→ Task directions
Provide the count of lines below that include the word "wish", without any accompanying remarks.

→ Data for review
--------------------
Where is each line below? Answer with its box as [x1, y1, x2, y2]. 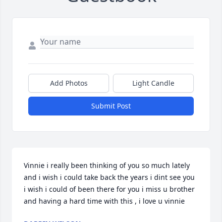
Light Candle [132, 78, 174, 88]
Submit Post [91, 101, 131, 111]
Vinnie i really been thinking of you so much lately [24, 161, 190, 170]
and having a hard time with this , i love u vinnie [24, 196, 185, 206]
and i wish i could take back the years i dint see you [24, 172, 195, 182]
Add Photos [50, 78, 88, 88]
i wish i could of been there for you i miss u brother [24, 184, 195, 194]
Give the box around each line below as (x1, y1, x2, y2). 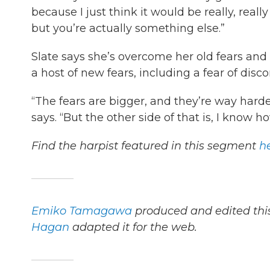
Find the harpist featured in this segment (31, 139, 259, 152)
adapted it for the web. (69, 221, 197, 234)
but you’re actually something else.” (31, 22, 225, 35)
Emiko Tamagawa (31, 204, 132, 218)
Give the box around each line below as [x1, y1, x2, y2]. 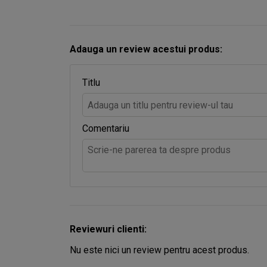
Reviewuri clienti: [70, 223, 147, 235]
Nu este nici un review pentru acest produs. [70, 244, 249, 256]
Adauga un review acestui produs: [70, 44, 222, 55]
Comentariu [82, 123, 129, 134]
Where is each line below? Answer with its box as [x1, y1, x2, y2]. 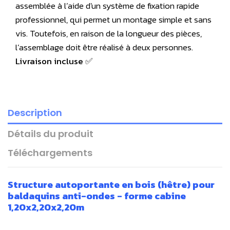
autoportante [55, 177, 122, 192]
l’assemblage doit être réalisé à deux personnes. [15, 40, 193, 54]
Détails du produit [8, 127, 93, 140]
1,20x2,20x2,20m [8, 200, 84, 215]
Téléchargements [8, 146, 92, 160]
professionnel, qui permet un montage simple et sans [15, 12, 212, 26]
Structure [8, 177, 55, 192]
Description [8, 106, 62, 119]
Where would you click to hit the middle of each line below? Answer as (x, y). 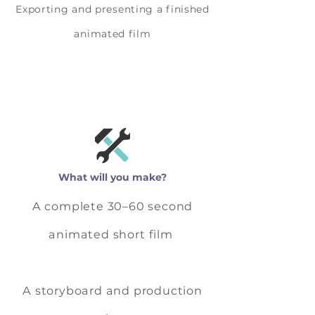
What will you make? (112, 177)
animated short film (112, 234)
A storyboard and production (112, 290)
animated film (112, 34)
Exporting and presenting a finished (112, 9)
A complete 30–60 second (112, 206)
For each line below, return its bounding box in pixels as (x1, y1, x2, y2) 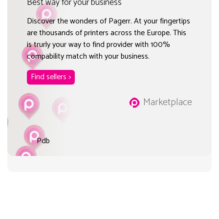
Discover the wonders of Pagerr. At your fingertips (27, 15, 190, 28)
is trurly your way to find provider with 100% (27, 38, 170, 51)
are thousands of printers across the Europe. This (27, 26, 186, 40)
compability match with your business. (27, 50, 150, 63)
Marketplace (143, 94, 192, 110)
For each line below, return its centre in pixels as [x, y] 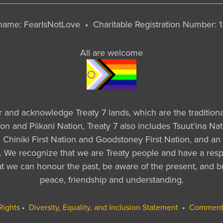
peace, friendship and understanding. [111, 179]
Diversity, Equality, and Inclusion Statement [103, 207]
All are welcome [111, 52]
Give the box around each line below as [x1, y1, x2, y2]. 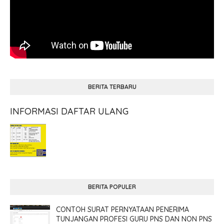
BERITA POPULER [88, 183, 136, 190]
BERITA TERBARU [87, 83, 136, 90]
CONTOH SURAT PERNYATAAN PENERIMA [56, 205, 189, 214]
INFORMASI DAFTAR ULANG [10, 105, 128, 117]
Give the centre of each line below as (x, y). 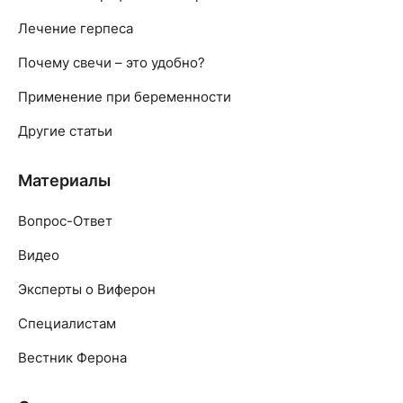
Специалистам (67, 324)
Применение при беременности (125, 97)
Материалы (64, 181)
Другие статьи (65, 131)
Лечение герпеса (76, 29)
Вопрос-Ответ (65, 221)
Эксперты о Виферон (87, 290)
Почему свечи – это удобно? (112, 63)
--------------------
→ Problem solution
2